Study: Short-Term Aid Best Approach to Avoid Foreclosure
- By:
- Kirk Haverkamp | Fri, 04/10/2009
Short-term assistance to ease the immediate effects of job loss and other financial crises may be a more effective way to help homeowners than loan modifications and other efforts to reduce long-term debt. That's the conclusion of a new study released by several Federal Reserve economists.
The study, whose authors include two senior economists and policy advisors with the Boston Federal Reserve Bank, takes a skeptical look at the cause of the current foreclosure crisis and what is being done to stop it. It suggests that direct aid to homeowners may be a more effective way of preventing foreclosures than current efforts aimed at refinancing or amending mortgage terms to make them more affordable.
The authors argue that "income volatility," i.e. unemployment or a temporary financial crisis such as a medical emergency or a divorce, is a bigger factor in foreclosures than the commonly derided practice of borrowers taking on risky loans in the first place.
"Unaffordable loans" a minor factor
The study found that so-called "unaffordable loans," in which borrowers assumed high levels of debt relative to income, were unlikely to be a major factor in defaults. Instead, a combination of reduced personal income and falling home prices were found to make foreclosure an attractive option from an economic point of view, despite the social stigma attached to it.
Current administration policies have focused on helping homeowners in financial difficulty refinance or modify mortgages to make them more affordable. While the study does not criticize such efforts directly, it implies that a more effective approach would be to assist homeowners in getting through their immediate financial crisis.

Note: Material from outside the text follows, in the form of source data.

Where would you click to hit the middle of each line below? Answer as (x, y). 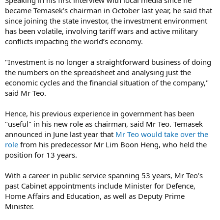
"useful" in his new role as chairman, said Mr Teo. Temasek (104, 124)
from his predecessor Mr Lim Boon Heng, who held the (112, 144)
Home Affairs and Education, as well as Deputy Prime (95, 196)
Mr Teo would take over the (162, 134)
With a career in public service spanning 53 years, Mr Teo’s (104, 175)
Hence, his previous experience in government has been (100, 113)
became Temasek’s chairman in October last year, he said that (109, 10)
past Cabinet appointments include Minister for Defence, (100, 185)
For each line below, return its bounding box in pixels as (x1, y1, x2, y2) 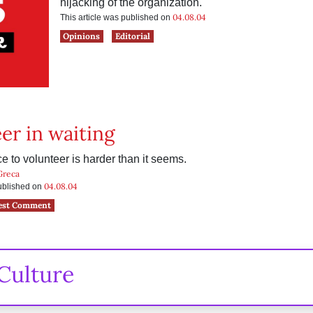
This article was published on (59, 13, 173, 22)
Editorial (115, 31, 151, 41)
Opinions (63, 31, 101, 41)
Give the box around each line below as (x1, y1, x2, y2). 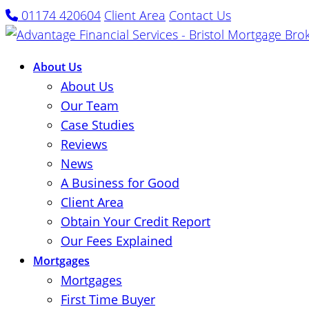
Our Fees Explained (61, 232, 172, 249)
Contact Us (169, 7, 231, 23)
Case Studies (61, 117, 134, 133)
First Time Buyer (61, 291, 155, 308)
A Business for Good (61, 175, 179, 191)
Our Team (61, 97, 119, 114)
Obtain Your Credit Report (61, 213, 210, 230)
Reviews (61, 136, 108, 152)
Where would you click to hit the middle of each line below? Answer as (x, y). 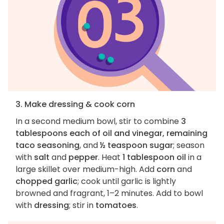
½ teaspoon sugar (136, 145)
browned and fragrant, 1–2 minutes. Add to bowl (109, 193)
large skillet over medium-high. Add (86, 169)
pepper (83, 157)
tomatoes (116, 205)
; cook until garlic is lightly (127, 181)
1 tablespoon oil (154, 157)
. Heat (110, 157)
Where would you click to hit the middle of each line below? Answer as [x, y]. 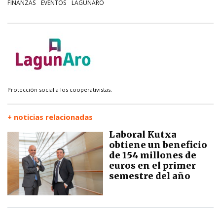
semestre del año [150, 176]
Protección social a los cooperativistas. [60, 90]
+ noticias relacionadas [50, 117]
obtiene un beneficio [158, 145]
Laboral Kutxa [143, 135]
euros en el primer [152, 166]
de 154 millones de [153, 155]
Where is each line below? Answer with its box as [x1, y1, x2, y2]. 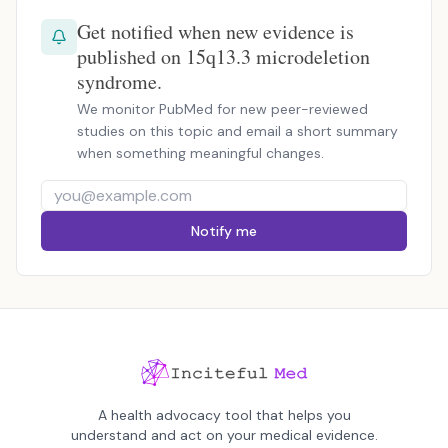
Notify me [191, 222, 257, 240]
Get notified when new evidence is [77, 18, 354, 45]
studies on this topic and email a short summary [77, 122, 398, 140]
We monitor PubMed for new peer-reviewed [77, 100, 368, 118]
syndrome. [77, 68, 162, 95]
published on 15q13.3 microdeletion [77, 43, 370, 70]
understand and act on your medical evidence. [70, 426, 378, 445]
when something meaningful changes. [77, 144, 324, 162]
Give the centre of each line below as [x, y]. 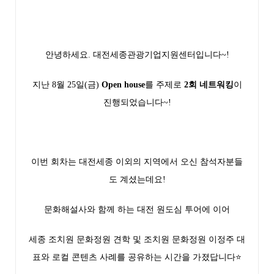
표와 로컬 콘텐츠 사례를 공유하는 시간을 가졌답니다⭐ [137, 257]
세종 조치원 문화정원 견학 [80, 239]
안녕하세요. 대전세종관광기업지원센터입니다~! [137, 55]
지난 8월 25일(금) [67, 85]
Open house [123, 85]
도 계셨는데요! [137, 180]
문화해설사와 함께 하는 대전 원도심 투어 [123, 209]
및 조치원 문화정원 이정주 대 [188, 239]
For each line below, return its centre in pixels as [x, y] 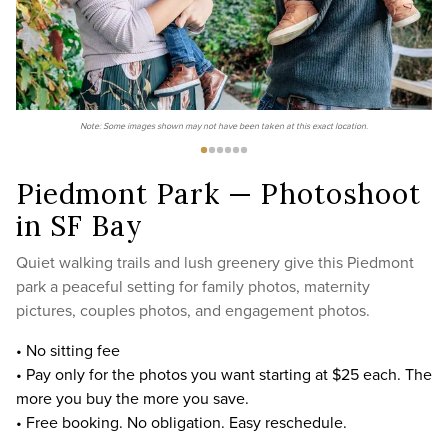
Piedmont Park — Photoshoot [218, 194]
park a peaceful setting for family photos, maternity [193, 286]
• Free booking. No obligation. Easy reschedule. [181, 422]
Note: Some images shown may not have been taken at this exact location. [224, 125]
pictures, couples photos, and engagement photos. [193, 310]
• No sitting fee [68, 350]
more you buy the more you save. [132, 398]
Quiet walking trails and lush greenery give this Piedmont [215, 262]
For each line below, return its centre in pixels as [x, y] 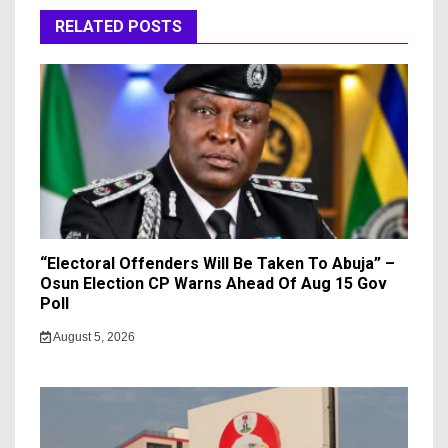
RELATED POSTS [118, 27]
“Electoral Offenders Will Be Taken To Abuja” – [217, 264]
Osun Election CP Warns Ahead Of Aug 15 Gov [213, 284]
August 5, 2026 [92, 337]
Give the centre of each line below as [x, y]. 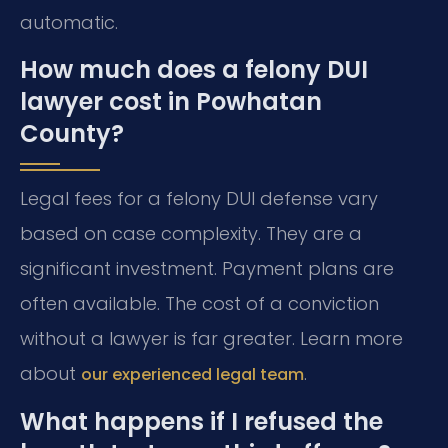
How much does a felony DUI [194, 70]
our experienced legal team [192, 375]
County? [72, 134]
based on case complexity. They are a [191, 234]
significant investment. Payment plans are [207, 269]
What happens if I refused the [201, 421]
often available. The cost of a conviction [199, 304]
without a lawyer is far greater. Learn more [211, 339]
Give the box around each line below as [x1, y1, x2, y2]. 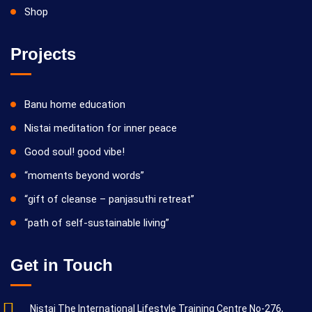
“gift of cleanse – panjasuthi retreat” [24, 192, 194, 205]
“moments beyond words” [24, 169, 144, 182]
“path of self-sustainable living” [24, 216, 169, 229]
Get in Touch [10, 255, 113, 274]
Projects [10, 44, 76, 63]
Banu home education [24, 97, 125, 111]
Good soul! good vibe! [24, 145, 125, 158]
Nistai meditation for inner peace [24, 121, 177, 134]
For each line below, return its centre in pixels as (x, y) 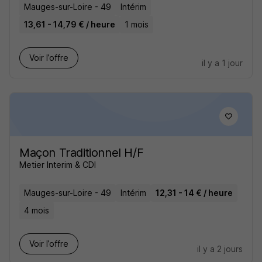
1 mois (137, 24)
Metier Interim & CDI (58, 165)
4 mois (37, 210)
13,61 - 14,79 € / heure (70, 24)
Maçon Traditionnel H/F (82, 153)
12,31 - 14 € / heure (194, 193)
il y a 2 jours (220, 249)
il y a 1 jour (222, 63)
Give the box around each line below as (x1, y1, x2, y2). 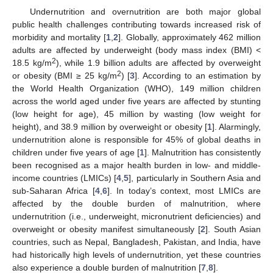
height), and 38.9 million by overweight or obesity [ (12, 121, 207, 132)
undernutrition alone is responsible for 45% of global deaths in (12, 134, 261, 144)
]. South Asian (205, 224, 261, 234)
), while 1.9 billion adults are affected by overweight (55, 57, 261, 68)
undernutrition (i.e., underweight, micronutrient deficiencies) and (12, 211, 261, 221)
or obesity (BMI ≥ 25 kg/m (12, 70, 117, 80)
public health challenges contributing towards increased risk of (12, 19, 261, 29)
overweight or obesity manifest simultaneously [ (12, 224, 200, 234)
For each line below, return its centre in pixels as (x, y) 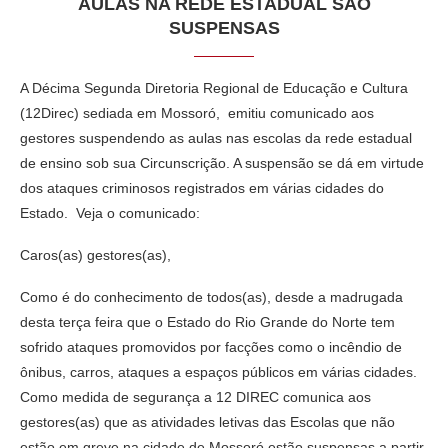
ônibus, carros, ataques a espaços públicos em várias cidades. (218, 371)
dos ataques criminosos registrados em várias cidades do (202, 187)
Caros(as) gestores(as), (95, 254)
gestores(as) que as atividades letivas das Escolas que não (207, 421)
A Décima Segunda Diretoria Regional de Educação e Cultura (214, 87)
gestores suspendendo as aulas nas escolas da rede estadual (216, 137)
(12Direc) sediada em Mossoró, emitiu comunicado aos (197, 112)
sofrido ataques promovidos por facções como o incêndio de (211, 346)
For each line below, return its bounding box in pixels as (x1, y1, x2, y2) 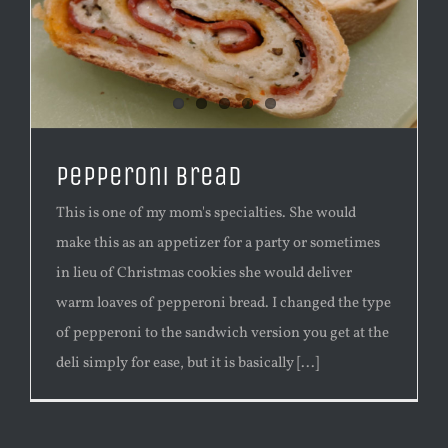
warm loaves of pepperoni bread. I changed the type (56, 292, 391, 314)
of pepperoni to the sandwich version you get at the (56, 322, 389, 344)
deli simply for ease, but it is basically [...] (56, 352, 319, 374)
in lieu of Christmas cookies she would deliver (56, 262, 352, 284)
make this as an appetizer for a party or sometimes (56, 232, 380, 254)
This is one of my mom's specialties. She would (56, 202, 356, 224)
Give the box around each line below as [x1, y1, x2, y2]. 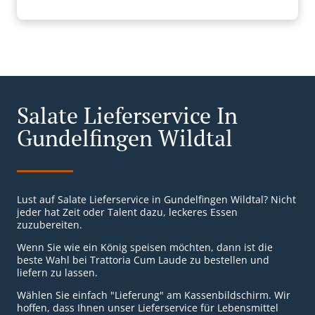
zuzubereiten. [17, 218, 82, 232]
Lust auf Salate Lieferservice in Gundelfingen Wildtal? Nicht [17, 193, 296, 207]
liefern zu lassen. [17, 266, 98, 280]
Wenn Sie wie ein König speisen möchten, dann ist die [17, 240, 273, 255]
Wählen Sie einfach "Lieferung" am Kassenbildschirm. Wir [17, 288, 290, 302]
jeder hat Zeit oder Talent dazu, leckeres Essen [17, 205, 238, 219]
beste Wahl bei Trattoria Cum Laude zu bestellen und [17, 253, 269, 267]
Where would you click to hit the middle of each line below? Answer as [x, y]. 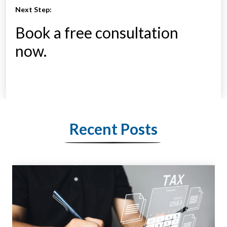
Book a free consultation [97, 33]
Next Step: [33, 10]
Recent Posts [113, 129]
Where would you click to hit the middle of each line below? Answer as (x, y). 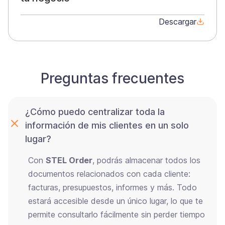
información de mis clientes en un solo (107, 125)
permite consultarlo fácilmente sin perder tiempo (117, 214)
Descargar (178, 21)
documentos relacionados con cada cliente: (109, 174)
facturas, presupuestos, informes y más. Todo (113, 187)
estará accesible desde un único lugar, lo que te (116, 201)
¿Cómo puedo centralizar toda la (95, 111)
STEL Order (69, 160)
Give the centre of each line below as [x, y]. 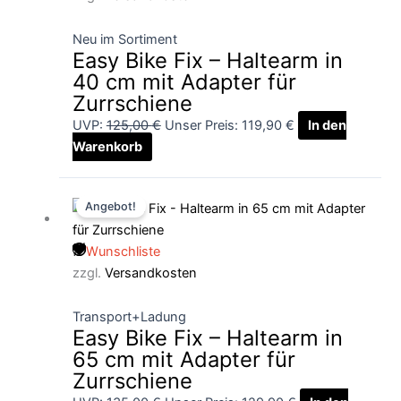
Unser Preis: [201, 126]
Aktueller [321, 188]
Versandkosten [150, 273]
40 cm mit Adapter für [184, 82]
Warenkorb [107, 147]
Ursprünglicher [208, 188]
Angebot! [111, 206]
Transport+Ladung [129, 317]
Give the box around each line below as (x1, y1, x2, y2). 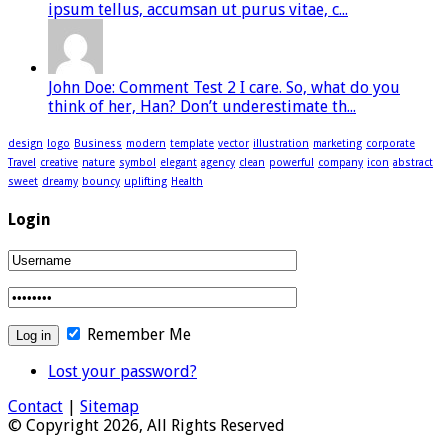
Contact (8, 397, 63, 417)
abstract (393, 155, 433, 169)
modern (126, 136, 166, 150)
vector (218, 136, 249, 150)
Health (171, 174, 203, 188)
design (8, 136, 43, 150)
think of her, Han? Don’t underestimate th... (48, 96, 356, 116)
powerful (269, 155, 314, 169)
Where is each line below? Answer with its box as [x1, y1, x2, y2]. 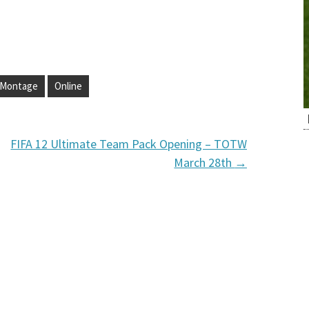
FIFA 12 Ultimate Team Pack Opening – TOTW [10, 136, 248, 152]
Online [54, 79, 82, 92]
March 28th [174, 154, 235, 170]
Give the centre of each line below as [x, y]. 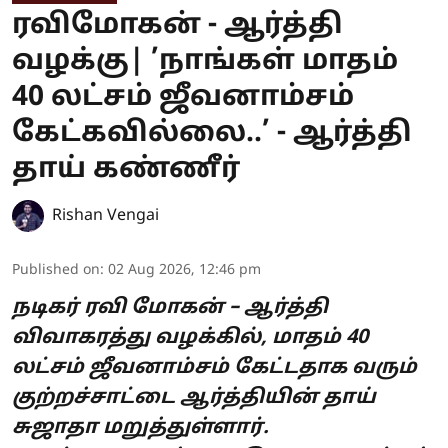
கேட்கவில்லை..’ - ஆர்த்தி [212, 133]
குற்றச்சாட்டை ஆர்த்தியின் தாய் [194, 397]
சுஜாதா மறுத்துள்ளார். [140, 427]
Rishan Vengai [105, 215]
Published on [56, 270]
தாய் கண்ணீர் [126, 169]
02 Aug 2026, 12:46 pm [184, 270]
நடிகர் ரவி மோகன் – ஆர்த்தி [170, 307]

Income assistance proposed
It proposes that the government might replace a portion of lost income for one or two years, or provide a program or loans or grants to distressed homeowners. For more permanent setbacks, such as unemployed persons who are unlikely to return to their former standard of living, it suggests that a good policy might be to help homeowners transition to becoming renters by supporting short sales or other procedures.
The report was posted on the web site of the Boston Federal Reserve Bank. The authors include two senior economists and policy advisors with the Boston Fed, Christopher Foote and Paul Willen; University of Geneva professor and former Boston Fed economist Lorenz Goette; and Atlanta Fed research economist and assistant policy advisor Kristopher Gerardi.